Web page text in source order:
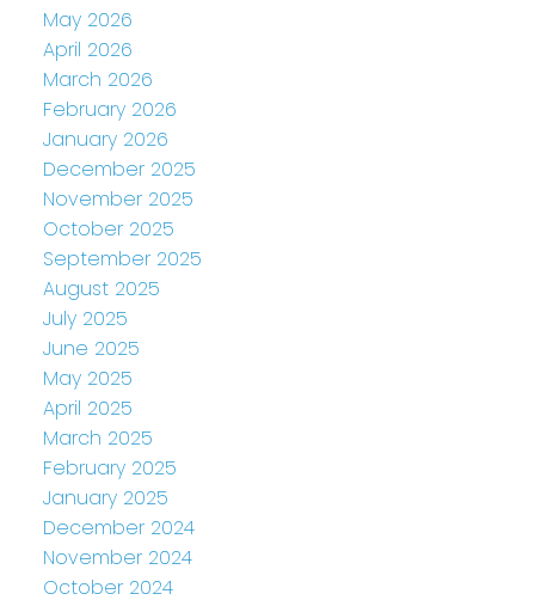
May 2026
April 2026
March 2026
February 2026
January 2026
December 2025
November 2025
October 2025
September 2025
August 2025
July 2025
June 2025
May 2025
April 2025
March 2025
February 2025
January 2025
December 2024
November 2024
October 2024
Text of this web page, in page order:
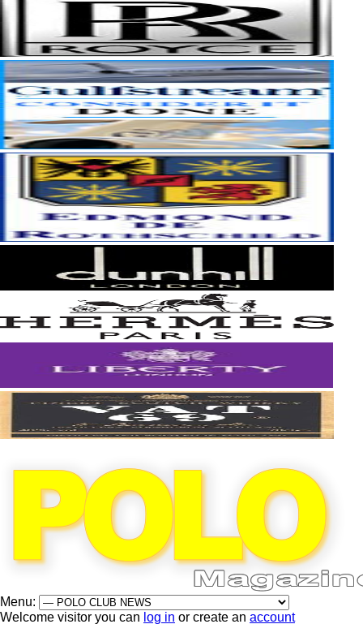
Menu:
Welcome visitor you can log in or create an account
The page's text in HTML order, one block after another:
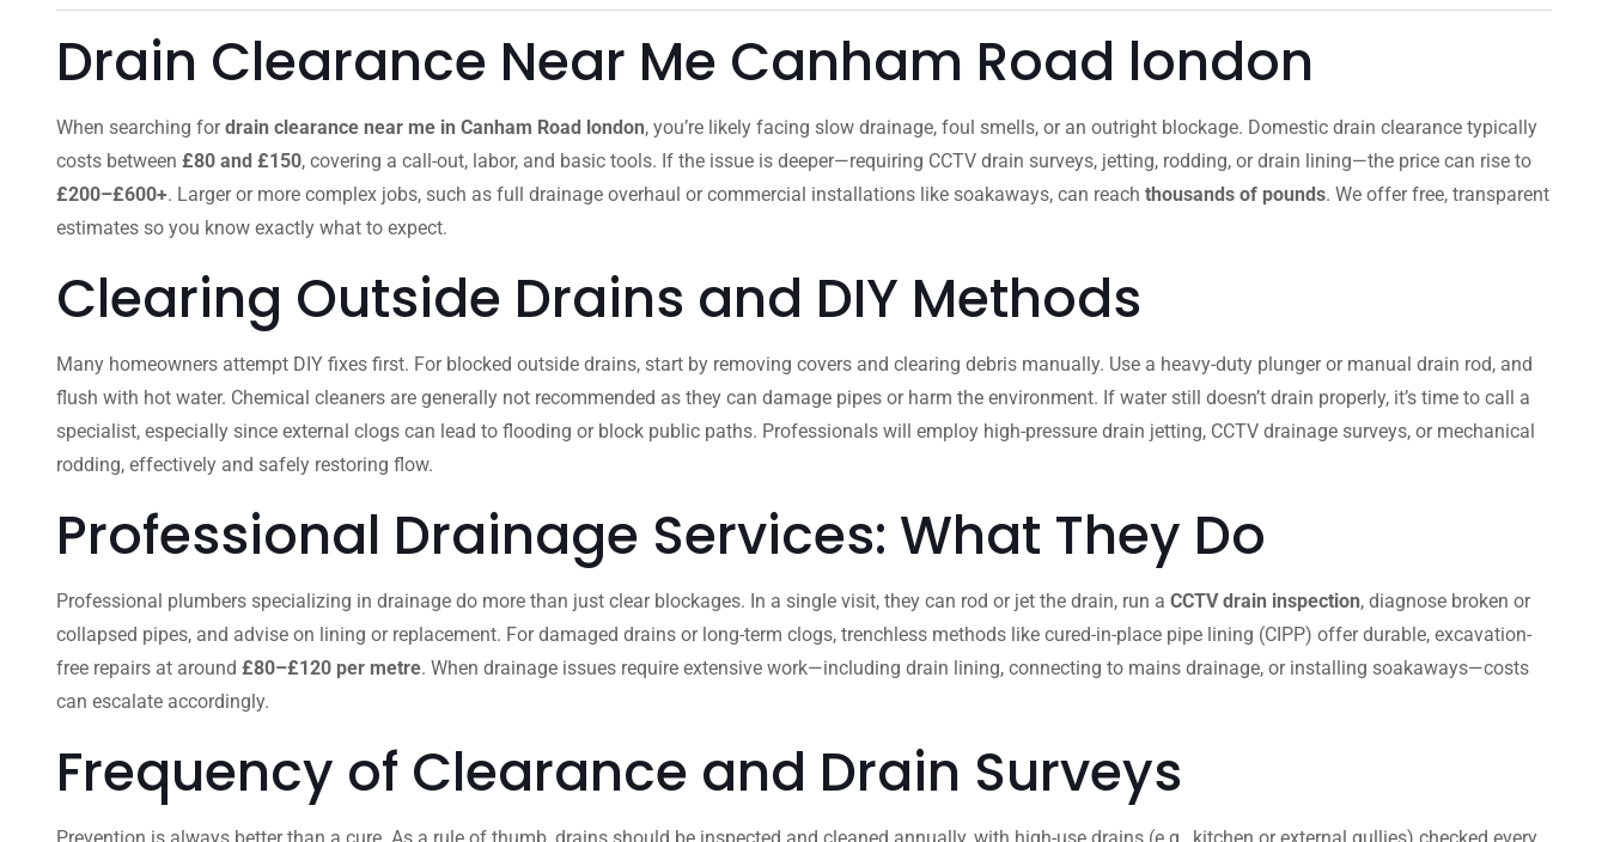
Drain Clearance Near Me Canham Road london
When searching fordrain clearance near me in Canham Road london, you’re likely facing slow drainage, foul smells, or an outright blockage. Domestic drain clearance typically
costs between £80 and £150, covering a call-out, labor, and basic tools. If the issue is deeper—requiring CCTV drain surveys, jetting, rodding, or drain lining—the price can rise to
£200–£600+. Larger or more complex jobs, such as full drainage overhaul or commercial installations like soakaways, can reach thousands of pounds. We offer free, transparent
estimates so you know exactly what to expect.
Clearing Outside Drains and DIY Methods
Many homeowners attempt DIY fixes first. For blocked outside drains, start by removing covers and clearing debris manually. Use a heavy-duty plunger or manual drain rod, and
flush with hot water. Chemical cleaners are generally not recommended as they can damage pipes or harm the environment. If water still doesn’t drain properly, it’s time to call a
specialist, especially since external clogs can lead to flooding or block public paths. Professionals will employ high-pressure drain jetting, CCTV drainage surveys, or mechanical
rodding, effectively and safely restoring flow.
Professional Drainage Services: What They Do
Professional plumbers specializing in drainage do more than just clear blockages. In a single visit, they can rod or jet the drain, run a CCTV drain inspection, diagnose broken or
collapsed pipes, and advise on lining or replacement. For damaged drains or long-term clogs, trenchless methods like cured-in-place pipe lining (CIPP) offer durable, excavation-
free repairs at around £80–£120 per metre. When drainage issues require extensive work—including drain lining, connecting to mains drainage, or installing soakaways—costs
can escalate accordingly.
Frequency of Clearance and Drain Surveys
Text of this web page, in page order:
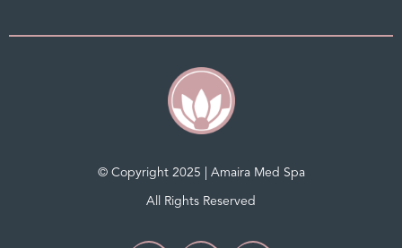
© Copyright 2025 | Amaira Med Spa
All Rights Reserved
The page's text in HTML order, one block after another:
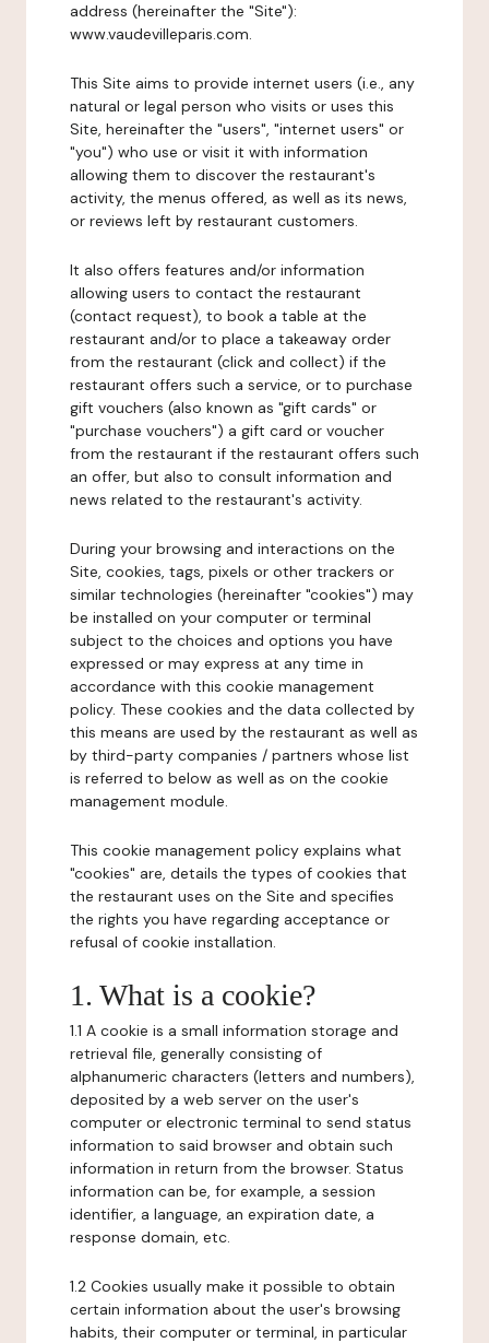
address (hereinafter the "Site"):
www.vaudevilleparis.com.
This Site aims to provide internet users (i.e., any
natural or legal person who visits or uses this
Site, hereinafter the "users", "internet users" or
"you") who use or visit it with information
allowing them to discover the restaurant's
activity, the menus offered, as well as its news,
or reviews left by restaurant customers.
It also offers features and/or information
allowing users to contact the restaurant
(contact request), to book a table at the
restaurant and/or to place a takeaway order
from the restaurant (click and collect) if the
restaurant offers such a service, or to purchase
gift vouchers (also known as "gift cards" or
"purchase vouchers") a gift card or voucher
from the restaurant if the restaurant offers such
an offer, but also to consult information and
news related to the restaurant's activity.
During your browsing and interactions on the
Site, cookies, tags, pixels or other trackers or
similar technologies (hereinafter "cookies") may
be installed on your computer or terminal
subject to the choices and options you have
expressed or may express at any time in
accordance with this cookie management
policy. These cookies and the data collected by
this means are used by the restaurant as well as
by third-party companies / partners whose list
is referred to below as well as on the cookie
management module.
This cookie management policy explains what
"cookies" are, details the types of cookies that
the restaurant uses on the Site and specifies
the rights you have regarding acceptance or
refusal of cookie installation.
1. What is a cookie?
1.1 A cookie is a small information storage and
retrieval file, generally consisting of
alphanumeric characters (letters and numbers),
deposited by a web server on the user's
computer or electronic terminal to send status
information to said browser and obtain such
information in return from the browser. Status
information can be, for example, a session
identifier, a language, an expiration date, a
response domain, etc.
1.2 Cookies usually make it possible to obtain
certain information about the user's browsing
habits, their computer or terminal, in particular

DIRECTIONS
Word for word, reproduce all the data, but not the pictures.

WRITTEN SOLUTION
Web page text in source order:
May 2026
April 2026
March 2026
February 2026
January 2026
December 2025
November 2025
October 2025
September 2025
August 2025
July 2025
June 2025
May 2025
April 2025
March 2025
February 2025
January 2025
December 2024
November 2024
October 2024
Text of this web page, in page order:
Menu:
Welcome visitor you can log in or create an account
The page's text in HTML order, one block after another:
Drain Clearance Near Me Canham Road london
When searching fordrain clearance near me in Canham Road london, you’re likely facing slow drainage, foul smells, or an outright blockage. Domestic drain clearance typically
costs between £80 and £150, covering a call-out, labor, and basic tools. If the issue is deeper—requiring CCTV drain surveys, jetting, rodding, or drain lining—the price can rise to
£200–£600+. Larger or more complex jobs, such as full drainage overhaul or commercial installations like soakaways, can reach thousands of pounds. We offer free, transparent
estimates so you know exactly what to expect.
Clearing Outside Drains and DIY Methods
Many homeowners attempt DIY fixes first. For blocked outside drains, start by removing covers and clearing debris manually. Use a heavy-duty plunger or manual drain rod, and
flush with hot water. Chemical cleaners are generally not recommended as they can damage pipes or harm the environment. If water still doesn’t drain properly, it’s time to call a
specialist, especially since external clogs can lead to flooding or block public paths. Professionals will employ high-pressure drain jetting, CCTV drainage surveys, or mechanical
rodding, effectively and safely restoring flow.
Professional Drainage Services: What They Do
Professional plumbers specializing in drainage do more than just clear blockages. In a single visit, they can rod or jet the drain, run a CCTV drain inspection, diagnose broken or
collapsed pipes, and advise on lining or replacement. For damaged drains or long-term clogs, trenchless methods like cured-in-place pipe lining (CIPP) offer durable, excavation-
free repairs at around £80–£120 per metre. When drainage issues require extensive work—including drain lining, connecting to mains drainage, or installing soakaways—costs
can escalate accordingly.
Frequency of Clearance and Drain Surveys
Text of this web page, in page order:
© Copyright 2025 | Amaira Med Spa
All Rights Reserved
The page's text in HTML order, one block after another:
address (hereinafter the "Site"):
www.vaudevilleparis.com.
This Site aims to provide internet users (i.e., any
natural or legal person who visits or uses this
Site, hereinafter the "users", "internet users" or
"you") who use or visit it with information
allowing them to discover the restaurant's
activity, the menus offered, as well as its news,
or reviews left by restaurant customers.
It also offers features and/or information
allowing users to contact the restaurant
(contact request), to book a table at the
restaurant and/or to place a takeaway order
from the restaurant (click and collect) if the
restaurant offers such a service, or to purchase
gift vouchers (also known as "gift cards" or
"purchase vouchers") a gift card or voucher
from the restaurant if the restaurant offers such
an offer, but also to consult information and
news related to the restaurant's activity.
During your browsing and interactions on the
Site, cookies, tags, pixels or other trackers or
similar technologies (hereinafter "cookies") may
be installed on your computer or terminal
subject to the choices and options you have
expressed or may express at any time in
accordance with this cookie management
policy. These cookies and the data collected by
this means are used by the restaurant as well as
by third-party companies / partners whose list
is referred to below as well as on the cookie
management module.
This cookie management policy explains what
"cookies" are, details the types of cookies that
the restaurant uses on the Site and specifies
the rights you have regarding acceptance or
refusal of cookie installation.
1. What is a cookie?
1.1 A cookie is a small information storage and
retrieval file, generally consisting of
alphanumeric characters (letters and numbers),
deposited by a web server on the user's
computer or electronic terminal to send status
information to said browser and obtain such
information in return from the browser. Status
information can be, for example, a session
identifier, a language, an expiration date, a
response domain, etc.
1.2 Cookies usually make it possible to obtain
certain information about the user's browsing
habits, their computer or terminal, in particular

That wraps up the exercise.